[Input data Boundary: Start]
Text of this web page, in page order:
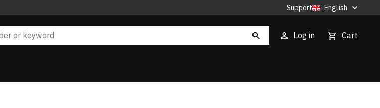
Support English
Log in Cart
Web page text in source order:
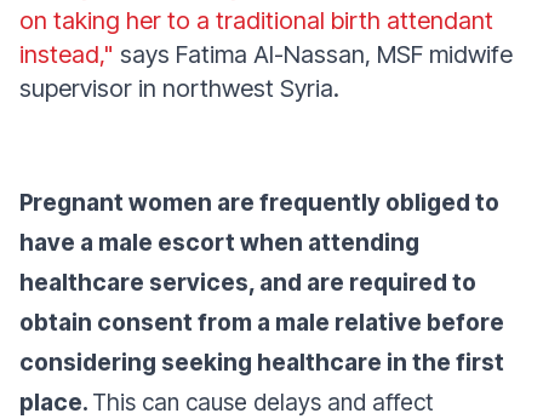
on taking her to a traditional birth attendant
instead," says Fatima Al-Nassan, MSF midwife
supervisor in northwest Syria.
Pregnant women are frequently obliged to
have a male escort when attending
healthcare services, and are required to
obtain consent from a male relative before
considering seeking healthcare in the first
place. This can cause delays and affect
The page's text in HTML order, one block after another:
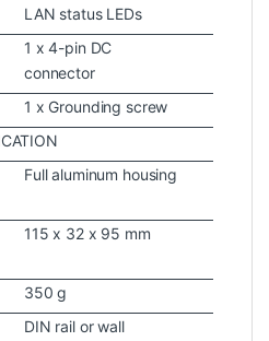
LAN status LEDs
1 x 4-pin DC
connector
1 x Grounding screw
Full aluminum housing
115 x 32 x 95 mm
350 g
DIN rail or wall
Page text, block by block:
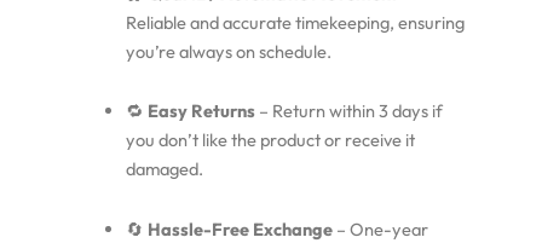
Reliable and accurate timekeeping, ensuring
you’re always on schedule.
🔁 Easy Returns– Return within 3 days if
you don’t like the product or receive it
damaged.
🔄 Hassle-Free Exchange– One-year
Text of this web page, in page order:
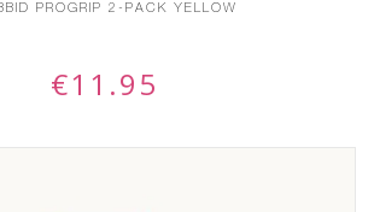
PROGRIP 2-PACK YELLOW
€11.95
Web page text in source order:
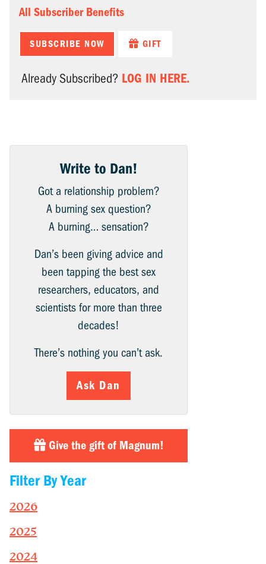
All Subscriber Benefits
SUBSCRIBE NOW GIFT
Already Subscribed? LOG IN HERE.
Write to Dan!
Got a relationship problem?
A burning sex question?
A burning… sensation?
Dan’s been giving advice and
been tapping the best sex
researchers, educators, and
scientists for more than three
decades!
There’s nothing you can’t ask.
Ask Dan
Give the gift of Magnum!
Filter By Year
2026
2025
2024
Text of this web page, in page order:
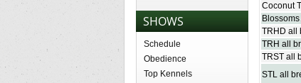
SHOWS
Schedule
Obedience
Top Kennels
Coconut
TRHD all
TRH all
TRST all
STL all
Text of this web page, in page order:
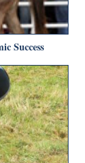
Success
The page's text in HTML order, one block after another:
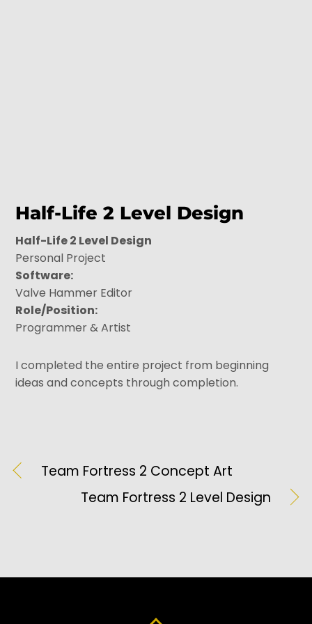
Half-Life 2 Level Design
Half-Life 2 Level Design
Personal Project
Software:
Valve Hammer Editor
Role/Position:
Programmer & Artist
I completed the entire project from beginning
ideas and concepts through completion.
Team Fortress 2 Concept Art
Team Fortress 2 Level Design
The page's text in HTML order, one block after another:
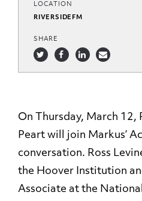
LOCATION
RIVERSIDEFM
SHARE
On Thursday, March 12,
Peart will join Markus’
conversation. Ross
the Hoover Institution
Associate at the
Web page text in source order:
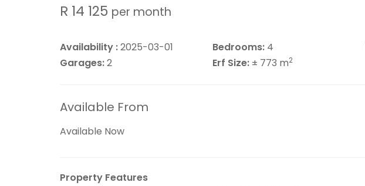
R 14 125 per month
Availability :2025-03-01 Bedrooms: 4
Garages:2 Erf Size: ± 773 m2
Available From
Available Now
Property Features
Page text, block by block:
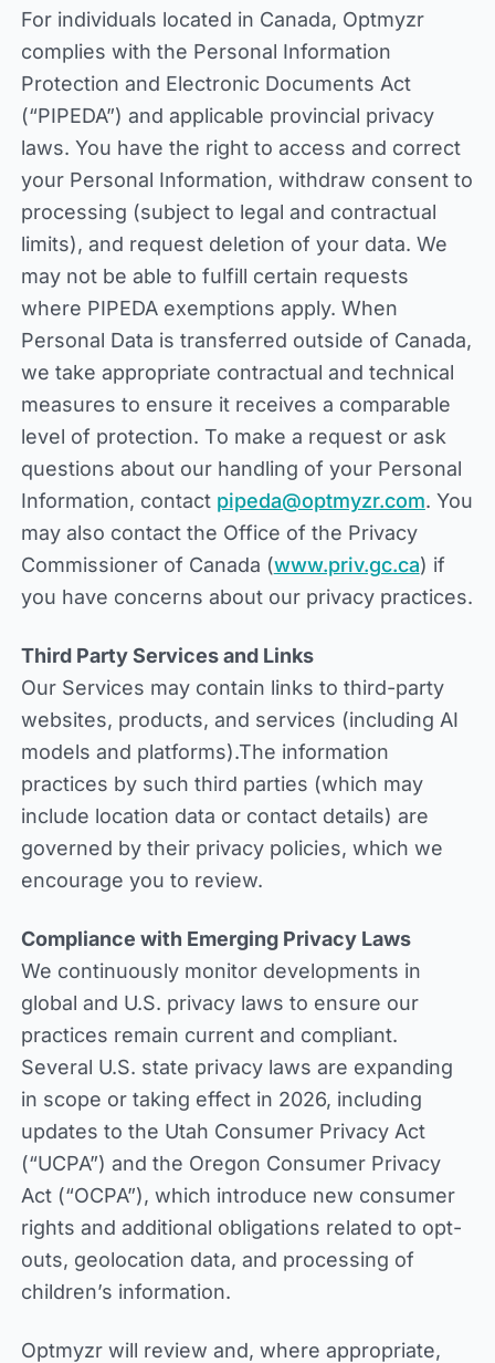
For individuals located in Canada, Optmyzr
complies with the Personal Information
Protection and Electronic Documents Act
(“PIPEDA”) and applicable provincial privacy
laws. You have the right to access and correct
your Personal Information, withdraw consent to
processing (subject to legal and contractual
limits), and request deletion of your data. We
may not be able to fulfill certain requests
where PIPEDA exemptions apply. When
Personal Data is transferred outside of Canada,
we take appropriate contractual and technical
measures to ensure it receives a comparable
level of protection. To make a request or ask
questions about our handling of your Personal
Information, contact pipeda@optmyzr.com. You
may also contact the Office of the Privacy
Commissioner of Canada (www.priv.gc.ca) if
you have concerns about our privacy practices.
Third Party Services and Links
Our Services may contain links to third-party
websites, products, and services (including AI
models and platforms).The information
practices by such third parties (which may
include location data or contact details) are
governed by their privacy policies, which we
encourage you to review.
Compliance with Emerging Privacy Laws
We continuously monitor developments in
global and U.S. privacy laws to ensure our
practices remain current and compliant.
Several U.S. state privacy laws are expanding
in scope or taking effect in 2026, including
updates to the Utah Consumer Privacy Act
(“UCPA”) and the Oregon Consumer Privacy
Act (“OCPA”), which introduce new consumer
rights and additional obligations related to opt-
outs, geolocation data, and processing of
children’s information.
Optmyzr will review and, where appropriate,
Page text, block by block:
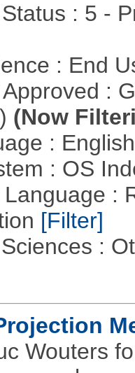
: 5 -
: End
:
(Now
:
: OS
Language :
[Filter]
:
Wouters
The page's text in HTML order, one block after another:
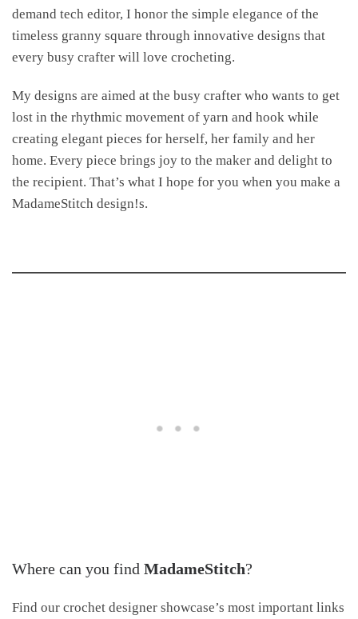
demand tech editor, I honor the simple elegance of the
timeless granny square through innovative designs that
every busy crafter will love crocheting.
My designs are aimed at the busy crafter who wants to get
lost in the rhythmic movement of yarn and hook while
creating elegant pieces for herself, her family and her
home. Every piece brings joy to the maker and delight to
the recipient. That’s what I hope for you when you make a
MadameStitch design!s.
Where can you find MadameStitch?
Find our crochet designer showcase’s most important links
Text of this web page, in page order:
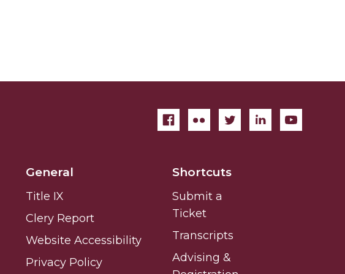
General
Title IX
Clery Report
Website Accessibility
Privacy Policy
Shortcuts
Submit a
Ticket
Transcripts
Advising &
[Input data Boundary: End]
Problem: Copy out the material above in full and exactly; its pictures are not to appear.

Output below:
Text of this web page, in page order:
Support English
Log in Cart
Web page text in source order:
on taking her to a traditional birth attendant
instead," says Fatima Al-Nassan, MSF midwife
supervisor in northwest Syria.
Pregnant women are frequently obliged to
have a male escort when attending
healthcare services, and are required to
obtain consent from a male relative before
considering seeking healthcare in the first
place. This can cause delays and affect
The page's text in HTML order, one block after another:
LAN status LEDs
1 x 4-pin DC
connector
1 x Grounding screw
Full aluminum housing
115 x 32 x 95 mm
350 g
DIN rail or wall
Page text, block by block:
Reliable and accurate timekeeping, ensuring
you’re always on schedule.
🔁 Easy Returns– Return within 3 days if
you don’t like the product or receive it
damaged.
🔄 Hassle-Free Exchange– One-year
Text of this web page, in page order:
PROGRIP 2-PACK YELLOW
€11.95
Web page text in source order:
All Subscriber Benefits
SUBSCRIBE NOW GIFT
Already Subscribed? LOG IN HERE.
Write to Dan!
Got a relationship problem?
A burning sex question?
A burning… sensation?
Dan’s been giving advice and
been tapping the best sex
researchers, educators, and
scientists for more than three
decades!
There’s nothing you can’t ask.
Ask Dan
Give the gift of Magnum!
Filter By Year
2026
2025
2024
Text of this web page, in page order:
SHOWS
Schedule
Obedience
Top Kennels
Coconut
TRHD all
TRH all
TRST all
STL all
Text of this web page, in page order:
Success
The page's text in HTML order, one block after another:
Half-Life 2 Level Design
Half-Life 2 Level Design
Personal Project
Software:
Valve Hammer Editor
Role/Position:
Programmer & Artist
I completed the entire project from beginning
ideas and concepts through completion.
Team Fortress 2 Concept Art
Team Fortress 2 Level Design
The page's text in HTML order, one block after another:
LOCATION
RIVERSIDEFM
SHARE
On Thursday, March 12,
Peart will join Markus’
conversation. Ross
the Hoover Institution
Associate at the
Web page text in source order:
R 14 125 per month
Availability :2025-03-01 Bedrooms: 4
Garages:2 Erf Size: ± 773 m2
Available From
Available Now
Property Features
Page text, block by block:
For individuals located in Canada, Optmyzr
complies with the Personal Information
Protection and Electronic Documents Act
(“PIPEDA”) and applicable provincial privacy
laws. You have the right to access and correct
your Personal Information, withdraw consent to
processing (subject to legal and contractual
limits), and request deletion of your data. We
may not be able to fulfill certain requests
where PIPEDA exemptions apply. When
Personal Data is transferred outside of Canada,
we take appropriate contractual and technical
measures to ensure it receives a comparable
level of protection. To make a request or ask
questions about our handling of your Personal
Information, contact pipeda@optmyzr.com. You
may also contact the Office of the Privacy
Commissioner of Canada (www.priv.gc.ca) if
you have concerns about our privacy practices.
Third Party Services and Links
Our Services may contain links to third-party
websites, products, and services (including AI
models and platforms).The information
practices by such third parties (which may
include location data or contact details) are
governed by their privacy policies, which we
encourage you to review.
Compliance with Emerging Privacy Laws
We continuously monitor developments in
global and U.S. privacy laws to ensure our
practices remain current and compliant.
Several U.S. state privacy laws are expanding
in scope or taking effect in 2026, including
updates to the Utah Consumer Privacy Act
(“UCPA”) and the Oregon Consumer Privacy
Act (“OCPA”), which introduce new consumer
rights and additional obligations related to opt-
outs, geolocation data, and processing of
children’s information.
Optmyzr will review and, where appropriate,
Page text, block by block:
: 5 -
: End
:
(Now
:
: OS
Language :
[Filter]
:
Wouters
The page's text in HTML order, one block after another:
demand tech editor, I honor the simple elegance of the
timeless granny square through innovative designs that
every busy crafter will love crocheting.
My designs are aimed at the busy crafter who wants to get
lost in the rhythmic movement of yarn and hook while
creating elegant pieces for herself, her family and her
home. Every piece brings joy to the maker and delight to
the recipient. That’s what I hope for you when you make a
MadameStitch design!s.
Where can you find MadameStitch?
Find our crochet designer showcase’s most important links
Text of this web page, in page order:
General
Title IX
Clery Report
Website Accessibility
Privacy Policy
Shortcuts
Submit a
Ticket
Transcripts
Advising &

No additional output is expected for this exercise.